Yazının başında bahsettiğimiz altın nesil, Türkiye için büyük bir şans. Son iki nesil ne yazık ki beklentilerin altında kaldı ve Türkiye’nin artık bazı şeylerden ders alması gerekiyor. Bu ülkede planlı bir geçiş, çok fazla gördüğümüz bir şey değil. Ancak en azından bazı kalıplaşmış fikirleri bir kenara bırakmak, bazı sorunları çözebilir. Türk oyuncularının, genel sorunu oynamamak değil. 1987-1988 neslinin birçok oyuncusu, 20’li yaşlarının başlarında EuroLeague’de oynayan takımlarda önemli süreler aldılar. Sorun bu olsaydı, o nesilden beklediklerimizi alırdık. Asıl sorun, bizim genç oyunculara güvenmemiz ve onlar için bir planımız olmaması. Okben de bu konu hakkında; “Altın jenarasyona, yatırım yapmamız gerektiğini düşünüyorum. Giresun projesi, bu yüzden ülke basketbolu için çok önemli. Bu sene Giresun, İBB, biraz da TOFAŞ gibi takımların yaptıkları artı olarak dönecektir. Bu takımlar gençleri oynatırken, bunun yanında istedikleri galibiyetleri de aldılar. Böyle devam ettiği sürece genç oyuncular ellerini taşın altına koyacaktır. Bunun kesinlikle devam etmesi gerektiğini ve bazı takımların Yeşilgiresun gibi sorumluluk alması gerektiğini düşünüyorum” dedi.
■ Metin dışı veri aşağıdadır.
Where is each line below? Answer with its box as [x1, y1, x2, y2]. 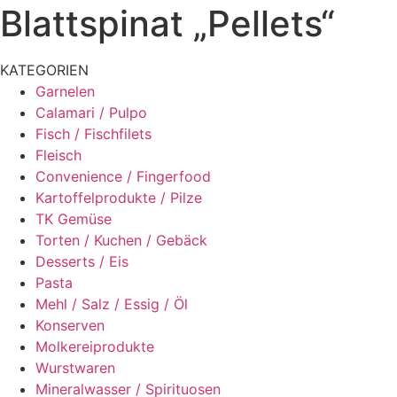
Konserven [35, 316, 105, 334]
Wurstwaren [35, 359, 115, 377]
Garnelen [35, 82, 95, 100]
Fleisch [35, 146, 82, 164]
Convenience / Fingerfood [35, 167, 211, 185]
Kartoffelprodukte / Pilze [35, 189, 202, 206]
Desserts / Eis [35, 253, 128, 270]
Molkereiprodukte [35, 338, 154, 355]
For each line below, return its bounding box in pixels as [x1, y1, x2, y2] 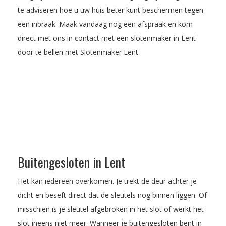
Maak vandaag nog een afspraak [59, 19, 166, 29]
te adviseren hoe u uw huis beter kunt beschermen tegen [18, 5, 203, 15]
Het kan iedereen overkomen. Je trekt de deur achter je [18, 176, 197, 186]
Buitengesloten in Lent [18, 152, 126, 172]
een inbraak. [18, 19, 59, 29]
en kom [166, 19, 193, 29]
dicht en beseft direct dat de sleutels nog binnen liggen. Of [18, 190, 207, 200]
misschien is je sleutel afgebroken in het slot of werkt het [18, 204, 204, 214]
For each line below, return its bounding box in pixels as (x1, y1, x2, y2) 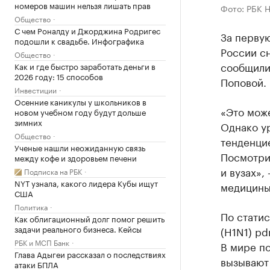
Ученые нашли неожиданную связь (14, 140, 145, 153)
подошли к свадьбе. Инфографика (14, 34, 144, 46)
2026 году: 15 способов (14, 69, 103, 82)
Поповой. (220, 74, 266, 89)
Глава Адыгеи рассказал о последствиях (14, 247, 166, 260)
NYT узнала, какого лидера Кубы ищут (14, 176, 158, 189)
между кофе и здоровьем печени (14, 151, 137, 163)
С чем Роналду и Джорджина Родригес (14, 24, 160, 36)
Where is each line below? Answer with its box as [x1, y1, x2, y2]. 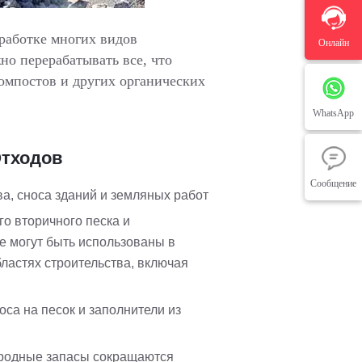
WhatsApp [313, 107, 354, 119]
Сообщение [310, 178, 356, 189]
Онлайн [318, 37, 349, 48]
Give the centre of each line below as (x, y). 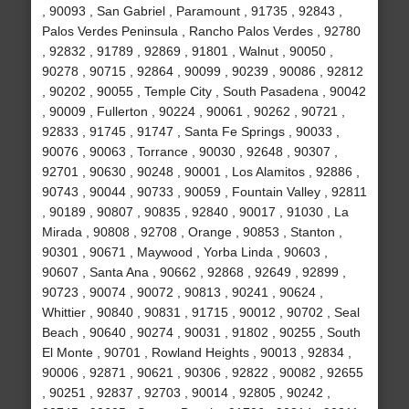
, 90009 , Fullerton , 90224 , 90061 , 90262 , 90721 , (193, 112)
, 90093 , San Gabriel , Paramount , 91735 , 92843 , (192, 11)
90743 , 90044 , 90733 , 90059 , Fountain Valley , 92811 (204, 192)
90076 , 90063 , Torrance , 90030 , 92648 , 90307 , (189, 152)
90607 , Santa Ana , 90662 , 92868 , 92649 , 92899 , (194, 273)
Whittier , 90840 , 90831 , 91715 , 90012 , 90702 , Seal (200, 313)
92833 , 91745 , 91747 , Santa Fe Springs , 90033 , (190, 132)
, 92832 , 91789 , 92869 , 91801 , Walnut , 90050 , (187, 52)
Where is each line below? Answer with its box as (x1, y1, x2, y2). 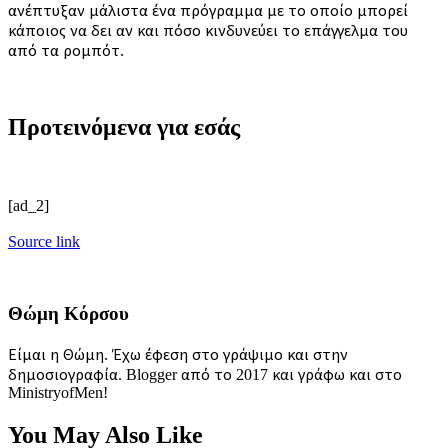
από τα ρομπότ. (8, 41, 124, 59)
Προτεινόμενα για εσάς (8, 113, 240, 140)
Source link (8, 232, 80, 250)
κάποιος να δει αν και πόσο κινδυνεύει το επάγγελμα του (8, 21, 408, 39)
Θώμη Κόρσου (8, 303, 129, 325)
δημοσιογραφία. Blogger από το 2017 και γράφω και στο (8, 366, 402, 384)
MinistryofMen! (8, 384, 108, 402)
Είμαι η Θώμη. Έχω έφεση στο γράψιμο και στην (8, 346, 348, 364)
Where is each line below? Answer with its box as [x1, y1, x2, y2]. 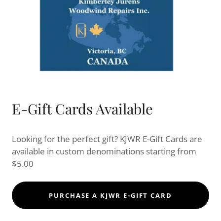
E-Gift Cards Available [12, 99, 153, 118]
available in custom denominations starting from [12, 146, 196, 157]
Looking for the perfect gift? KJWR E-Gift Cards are [12, 133, 202, 145]
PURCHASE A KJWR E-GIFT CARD [49, 191, 172, 200]
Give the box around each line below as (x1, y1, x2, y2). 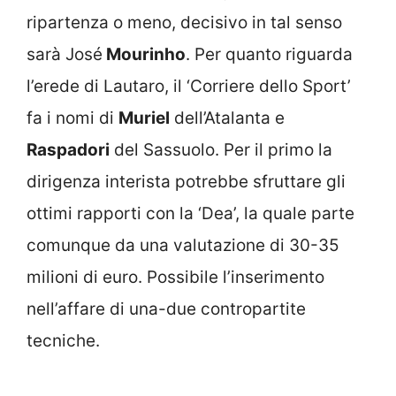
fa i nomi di (27, 107, 118, 128)
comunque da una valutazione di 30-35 (27, 234, 339, 255)
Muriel (118, 107, 170, 128)
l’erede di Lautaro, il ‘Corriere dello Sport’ (27, 75, 351, 96)
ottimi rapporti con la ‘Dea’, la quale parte (27, 202, 354, 224)
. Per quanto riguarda (186, 43, 353, 65)
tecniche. (27, 330, 100, 351)
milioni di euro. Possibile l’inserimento (27, 266, 324, 287)
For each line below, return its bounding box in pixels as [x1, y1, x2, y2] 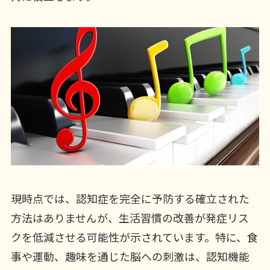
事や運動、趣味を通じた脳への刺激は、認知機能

Türkiye Milli Basketbol Takımı, jenarasyon değişiminin çok yakınında. Alt yaş gruplarında başarılı olan birçok oyuncu, bu yaz Milli Takım’da olacak. Okben’in de en azından aday kadroda olması bekleniyor. Genç oyuncu, ülkemizde yapacağımız turnuvada başarılı olabileceklerini düşünüyor. Genç yıldız; “Giresun’da kalsaydım kesin çağrılırım diyordum ama şu an için bilemiyorum durumumu. Ufuk Sarıca‘nın vereceği bir karar bu. Alırsa elimden geleni yaparım. Almazsa da yazın gider çalışırım. Birkaç tecrübeli ağabeylerimizle, bizim jenerasyonumuzun birleşiminin çok iyi işler çıkartacağını düşünüyorum. Biz ülke olarak kendi evimizde her zaman iyi turnuvalar geçiriyoruz. Bu yaz bizim için çok iyi geçebilir. Ufuk Sarıca çok değerli bir koç. Onun bir değişiklik yapacağını düşünüyorum” şeklinde konuştu.
Toparlarsak, Okben sezon başında yaptıklarıyla ilk sınavını verdi. Şimdi ise onu daha önce kaybettiği bir savaş bekliyor. O kendine güveniyor ve bunun için sonuna kadar mücadele edecek. Kazanıp, kazanamadığını ise birlikte göreceğiz.